THE RECORDS Block Start
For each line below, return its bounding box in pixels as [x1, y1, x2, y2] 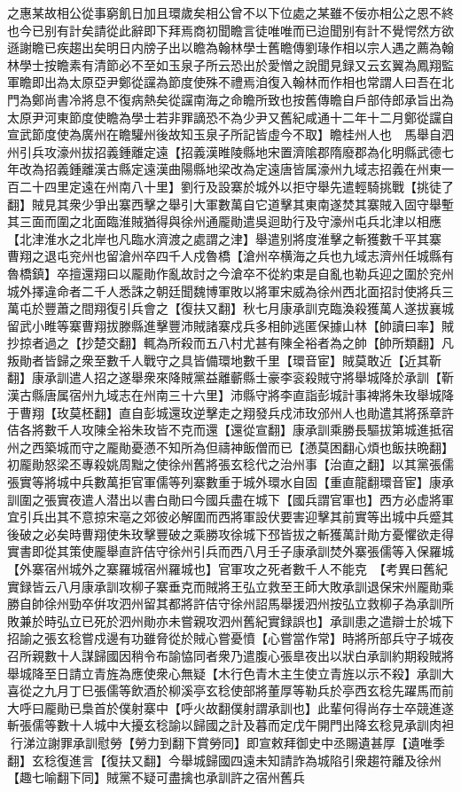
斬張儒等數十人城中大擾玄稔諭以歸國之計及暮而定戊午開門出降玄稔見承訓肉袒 [7, 716, 454, 734]
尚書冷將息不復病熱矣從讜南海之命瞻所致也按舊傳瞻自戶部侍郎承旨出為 [43, 90, 454, 108]
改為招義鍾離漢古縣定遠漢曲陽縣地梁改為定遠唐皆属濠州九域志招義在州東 [19, 160, 441, 178]
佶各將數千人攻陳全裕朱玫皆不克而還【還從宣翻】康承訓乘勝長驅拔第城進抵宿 [7, 420, 454, 439]
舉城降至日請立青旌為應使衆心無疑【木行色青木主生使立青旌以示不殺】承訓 [7, 663, 441, 682]
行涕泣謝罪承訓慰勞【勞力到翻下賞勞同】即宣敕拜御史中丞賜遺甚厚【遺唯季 [10, 733, 445, 751]
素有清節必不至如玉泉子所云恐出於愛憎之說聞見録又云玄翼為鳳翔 [68, 55, 441, 74]
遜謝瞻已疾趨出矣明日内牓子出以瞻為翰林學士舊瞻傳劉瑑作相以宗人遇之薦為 [7, 38, 441, 57]
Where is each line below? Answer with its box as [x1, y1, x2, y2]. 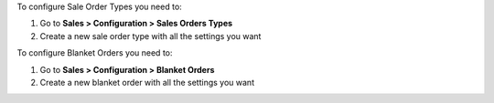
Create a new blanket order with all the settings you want [39, 77, 255, 88]
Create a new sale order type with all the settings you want [39, 30, 262, 41]
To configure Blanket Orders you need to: [16, 47, 173, 58]
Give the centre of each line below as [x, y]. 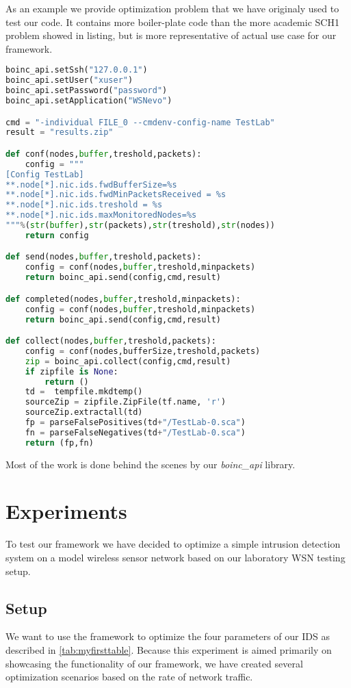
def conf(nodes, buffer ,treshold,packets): [104, 154]
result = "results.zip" [60, 132]
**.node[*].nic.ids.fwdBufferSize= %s [91, 184]
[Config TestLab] [45, 174]
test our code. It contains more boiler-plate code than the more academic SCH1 [172, 22]
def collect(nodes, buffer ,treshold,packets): [111, 341]
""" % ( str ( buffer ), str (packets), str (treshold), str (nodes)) [140, 226]
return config [57, 235]
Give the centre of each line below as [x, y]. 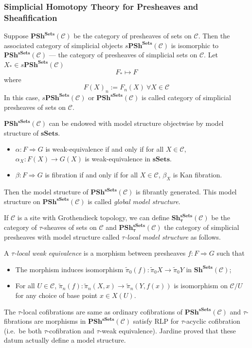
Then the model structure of [46, 192]
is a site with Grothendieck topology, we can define [93, 217]
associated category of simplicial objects [63, 45]
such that [231, 253]
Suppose [16, 36]
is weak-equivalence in [118, 158]
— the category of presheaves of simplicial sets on [123, 55]
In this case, [22, 97]
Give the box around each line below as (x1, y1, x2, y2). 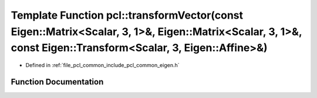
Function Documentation (11, 76, 104, 87)
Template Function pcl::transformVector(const (11, 9, 244, 22)
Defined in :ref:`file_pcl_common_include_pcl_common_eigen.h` (25, 62, 180, 69)
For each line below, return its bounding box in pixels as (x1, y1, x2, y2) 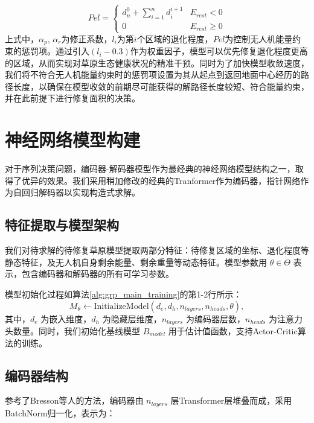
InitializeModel (94, 302, 149, 311)
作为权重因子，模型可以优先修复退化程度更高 (130, 45, 308, 57)
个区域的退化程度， (136, 32, 213, 45)
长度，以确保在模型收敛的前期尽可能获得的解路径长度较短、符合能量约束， (13, 80, 309, 92)
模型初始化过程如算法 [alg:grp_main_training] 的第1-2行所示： (5, 287, 242, 300)
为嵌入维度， (40, 312, 92, 325)
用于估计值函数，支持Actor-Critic (168, 324, 298, 337)
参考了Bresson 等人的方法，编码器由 (5, 394, 144, 407)
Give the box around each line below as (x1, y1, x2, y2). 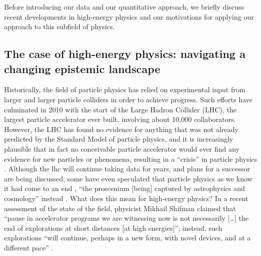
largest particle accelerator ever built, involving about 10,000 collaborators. (4, 114, 236, 124)
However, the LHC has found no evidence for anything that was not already (4, 123, 239, 134)
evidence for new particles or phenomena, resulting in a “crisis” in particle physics (4, 153, 257, 164)
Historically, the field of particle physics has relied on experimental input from (4, 84, 245, 95)
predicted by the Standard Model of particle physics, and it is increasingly (4, 134, 233, 144)
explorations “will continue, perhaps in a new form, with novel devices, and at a (4, 232, 251, 243)
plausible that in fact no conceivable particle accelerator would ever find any (4, 143, 240, 154)
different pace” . (4, 242, 53, 252)
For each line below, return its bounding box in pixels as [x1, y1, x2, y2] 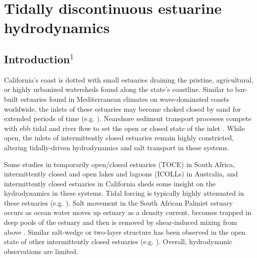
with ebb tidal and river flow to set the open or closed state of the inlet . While [4, 123, 245, 133]
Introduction [4, 51, 70, 66]
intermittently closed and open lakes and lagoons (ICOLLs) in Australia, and [4, 169, 238, 179]
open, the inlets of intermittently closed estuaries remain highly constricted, [4, 132, 234, 143]
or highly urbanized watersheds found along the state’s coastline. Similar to [4, 84, 233, 94]
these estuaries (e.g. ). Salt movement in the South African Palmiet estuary [4, 197, 233, 208]
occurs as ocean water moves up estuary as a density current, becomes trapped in [4, 207, 252, 217]
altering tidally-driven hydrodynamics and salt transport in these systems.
THE RECORDS Block End
_PROBLEM DETAILS_: An exact copy of the lines above from the one with "def collect(nodes, buffer" up to and including the one with "pixels as (x1, y1, x2, y2)" is required; reproduce only those lines, omitting all pictures.

_OUTPUT_:
def collect(nodes, buffer ,treshold,packets): [111, 341]
""" % ( str ( buffer ), str (packets), str (treshold), str (nodes)) [140, 226]
return config [57, 235]
Give the centre of each line below as [x, y]. 
Then the model structure of [46, 192]
is a site with Grothendieck topology, we can define [93, 217]
associated category of simplicial objects [63, 45]
such that [231, 253]
Suppose [16, 36]
is weak-equivalence in [118, 158]
— the category of presheaves of simplicial sets on [123, 55]
In this case, [22, 97]
Give the box around each line below as (x1, y1, x2, y2). 
Function Documentation (11, 76, 104, 87)
Template Function pcl::transformVector(const (11, 9, 244, 22)
Defined in :ref:`file_pcl_common_include_pcl_common_eigen.h` (25, 62, 180, 69)
For each line below, return its bounding box in pixels as (x1, y1, x2, y2) 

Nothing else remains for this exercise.